JOB DESCRIPTION
POSITION: Quality Control & Regulatory Compliance Manager
SUMMARY
Results-driven professional with a robust background in ensuring quality assurance and compliance with ISO, FDA, UL, ITAR, and safety standards. Proficient in guiding all facets of quality management to guarantee products meet customer specifications and regulatory requirements. Experienced in developing and aligning quality assurance objectives with corporate strategies and effectively communicating these principles to key stakeholders.
Our client is a leader in the design, development, and short run manufacturing, serving a wide variety of clients, many of whom are in the medical device area. You will operate in a highly collaborative and empowered work environment and will be called upon to occasionally roll up your sleeves to pitch in to help in other areas.
KEY RESPONSIBILITIES
· Develop, align, and uphold quality assurance objectives in line with corporate strategies.
· Implement and manage the company's Quality Management System, ensuring its efficiency and compliance.
· Rigorously review quality assurance data to ensure conformity with company policies and procedures.
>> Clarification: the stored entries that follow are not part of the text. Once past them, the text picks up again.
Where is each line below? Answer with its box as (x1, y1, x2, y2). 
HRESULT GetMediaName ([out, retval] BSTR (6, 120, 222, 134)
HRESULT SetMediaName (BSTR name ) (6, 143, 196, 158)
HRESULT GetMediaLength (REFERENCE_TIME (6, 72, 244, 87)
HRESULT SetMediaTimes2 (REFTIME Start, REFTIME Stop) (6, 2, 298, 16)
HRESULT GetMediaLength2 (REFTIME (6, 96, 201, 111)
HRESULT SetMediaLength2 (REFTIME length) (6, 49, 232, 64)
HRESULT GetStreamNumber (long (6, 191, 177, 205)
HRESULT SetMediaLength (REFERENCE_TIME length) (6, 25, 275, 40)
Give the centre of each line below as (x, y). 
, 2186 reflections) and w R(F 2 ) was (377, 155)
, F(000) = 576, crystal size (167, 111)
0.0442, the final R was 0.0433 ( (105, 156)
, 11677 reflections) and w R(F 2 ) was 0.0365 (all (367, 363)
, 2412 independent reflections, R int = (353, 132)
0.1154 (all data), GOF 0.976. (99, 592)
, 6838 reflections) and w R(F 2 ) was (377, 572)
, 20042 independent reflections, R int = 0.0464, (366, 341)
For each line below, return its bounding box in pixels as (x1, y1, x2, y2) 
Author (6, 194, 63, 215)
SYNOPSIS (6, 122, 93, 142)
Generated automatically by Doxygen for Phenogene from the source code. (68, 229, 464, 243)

· Innovate problem-solving strategies to address quality issues and drive process enhancements.
· Design and execute comprehensive quality assurance training programs for personnel in collaboration with managers.
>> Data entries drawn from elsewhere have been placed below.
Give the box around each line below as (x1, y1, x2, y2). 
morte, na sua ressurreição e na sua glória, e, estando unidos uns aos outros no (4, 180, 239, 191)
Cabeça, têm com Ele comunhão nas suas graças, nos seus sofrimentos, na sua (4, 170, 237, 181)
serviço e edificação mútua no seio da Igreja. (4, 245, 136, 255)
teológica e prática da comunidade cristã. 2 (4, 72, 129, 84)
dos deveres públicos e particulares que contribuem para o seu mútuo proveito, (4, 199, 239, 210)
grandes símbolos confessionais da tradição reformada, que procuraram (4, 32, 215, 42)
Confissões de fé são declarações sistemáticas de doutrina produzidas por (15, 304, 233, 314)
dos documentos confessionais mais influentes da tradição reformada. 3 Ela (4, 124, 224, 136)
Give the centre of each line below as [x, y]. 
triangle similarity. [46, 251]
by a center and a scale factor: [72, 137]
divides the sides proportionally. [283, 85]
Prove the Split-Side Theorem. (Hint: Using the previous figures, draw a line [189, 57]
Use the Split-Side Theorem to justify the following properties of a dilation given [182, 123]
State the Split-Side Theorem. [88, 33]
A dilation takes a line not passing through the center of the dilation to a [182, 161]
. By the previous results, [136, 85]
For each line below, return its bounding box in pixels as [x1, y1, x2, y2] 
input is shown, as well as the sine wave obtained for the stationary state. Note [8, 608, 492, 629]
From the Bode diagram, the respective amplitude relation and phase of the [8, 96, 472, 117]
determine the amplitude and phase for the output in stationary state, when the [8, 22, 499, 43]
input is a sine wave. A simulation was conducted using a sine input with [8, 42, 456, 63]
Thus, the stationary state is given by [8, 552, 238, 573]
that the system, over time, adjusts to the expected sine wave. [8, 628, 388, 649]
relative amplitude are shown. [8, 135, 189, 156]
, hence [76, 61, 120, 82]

· Investigate and resolve customer complaints related to product quality in a timely and effective manner.
· Apply statistical process control methods for data analysis and process validation.
· Lead various quality-related activities including validations, PPAPs, Gage R&Rs, and Capability Studies.
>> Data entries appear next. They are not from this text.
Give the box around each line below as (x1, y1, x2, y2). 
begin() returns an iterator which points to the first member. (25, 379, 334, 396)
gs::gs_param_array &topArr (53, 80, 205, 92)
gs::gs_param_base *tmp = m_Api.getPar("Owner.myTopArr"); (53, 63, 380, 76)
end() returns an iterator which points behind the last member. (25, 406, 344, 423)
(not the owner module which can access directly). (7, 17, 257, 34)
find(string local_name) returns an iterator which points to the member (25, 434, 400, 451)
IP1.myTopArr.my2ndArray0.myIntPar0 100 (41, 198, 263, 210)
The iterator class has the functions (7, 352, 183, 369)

· Spearhead projects aimed at enhancing quality systems, such as developing procedures for reporting, analysis, and resolution of material non-conformance indices.
· Conduct thorough root cause analysis to address audit findings, product complaints, and safety issues promptly.
· Prepare and deliver technical presentations to the management team to facilitate informed decision-making.
· Actively participate in quality management teams to drive organizational excellence and continuous improvement.
SUPERVISORY RESPONSIBILITIES
Provide overall direction, coordination, and evaluation of the department's activities. Supervise employees, including interviewing, training, performance appraisal, and conflict resolution, in adherence to organizational policies and applicable laws.
QUALIFICATIONS
· Bachelor’s degree in engineering preferred.
· Minimum five years of related experience or equivalent combination of education and experience.
· Experience with ISO 13485 and medical devices.
· Proficiency in manufacturing, engineering, or technology fields.
· Strong verbal and written communication skills.
· Proficiency in utilizing Manufacturing Software (e.g., ERP/MRP, MES), CAD Software (e.g., Solidview, Solidworks), and Microsoft Office suite (including Outlook, Excel, and Word) to support quality assurance and compliance efforts.
COMPETENCIES
· Problem-solving
· Technical skills
· Interpersonal skills
· Oral and written communication
· Teamwork
· Quality management
· Ethics
· Judgment
· Motivation
· Safety and security
· Professionalism
· Continuous Improvement
· Analytical Thinking
· Leadership
· Strategic Planning
· Attention to Detail
REASONING ABILITY
Ability to analyze complex situations and devise effective solutions. Capacity to think critically and make informed decisions to address challenges.
COMPENSATION AND BENEFITS
· Full-time position with competitive salary compensation and bonus.
· Comprehensive Health & Dental Insurance coverage.
· Generous holidays, sick time, and Paid Time Off (PTO) benefits.
· 401K retirement plan with employer match.
· Flexible work schedule options to accommodate work-life balance needs.
MUST BE A US CITIZEN AS DEFINED BY ITAR.